Il detto di Gesù, che assimila insieme martirio e servizio, spinge allora il discorso molto più avanti. L'evangelista sa infatti che Giacomo e Giovanni avevano subito il martirio: come il loro Maestro, avevano bevuto il calice di un messianismo che non è di questo mondo.
Il sacrificio di riparazione del Messia sofferente ha dato i suoi frutti e i discepoli sono diventati la sua discendenza. L'identità martiriale della comunità cristiana non può però essere concentrata solo ai momenti straordinari in cui è chiesto il dono della vita. Deve tradursi nella quotidianità, e la comunità messianica può trovare la sua nota identitaria dominante, perciò, solo nel servizio.
Forse, tra i cristiani comincia a farsi strada un po' più di pudore, e in pochi pronunciano la magica frase del "potere come servizio". Le parole di Gesù vanno in tutt'altra direzione perché egli identifica con il servizio il dono della vita, certo non il potere.

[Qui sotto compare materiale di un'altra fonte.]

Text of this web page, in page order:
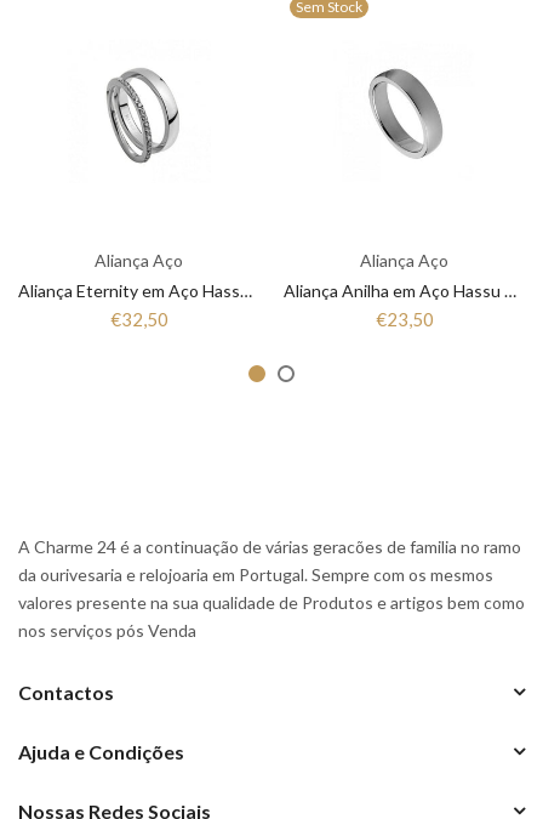
Aliança Aço
Aliança Eternity em Aço Hassu 7HSS010148A
€32,50
Sem Stock
Aliança Aço
Aliança Anilha em Aço Hassu 7HSS010148
€23,50
A Charme 24 é a continuação de várias geracões de familia no ramo
da ourivesaria e relojoaria em Portugal. Sempre com os mesmos
valores presente na sua qualidade de Produtos e artigos bem como
nos serviços pós Venda
Contactos
Ajuda e Condições
Nossas Redes Sociais

«Tra voi, però... »: in questa presa di distanza dal mondo va riconosciuta la più limpida attestazione della specificità cristiana. Soprattutto dopo la fine del partito unico dei cattolici, la questione dell'identità torna ogni momento alla ribalta. In una cultura che si regge sulle "identità fluide", la Chiesa, e non solo in Italia, ha scelto di puntare su due criteri identitari: la riproposizione del deposito dottrinale e la difesa di alcuni valori non negoziabili. Si tratta di una scelta che, in qualche modo, vuole rende ragione di quel "però" che deve segnare la distanza tra Chiesa e mondo. Non basta, però.
Gli storici ci dicono che la famosa "svolta costantiniana" ha avviato il processo di mondanizzazione della Chiesa e il fatto che anche gruppi cristiani nati recentemente corteggino denaro e potere fa pensare che, da allora, il cammino sia irreversibile. Il fine giustifica i mezzi? Per Gesù è stato certamente così. Il fine del regno di Dio, però, poteva giustificare, come unico mezzo, servire e non farsi servire. Forse dovremmo domandarci se la spinta che ha consentito al Vangelo di diffondersi e di resistere alla prova dei secoli è venuta dal potere e dal denaro o dal dono della vita di milioni di uomini e donne che hanno fatto del servizio il loro modo di vivere nel mondo.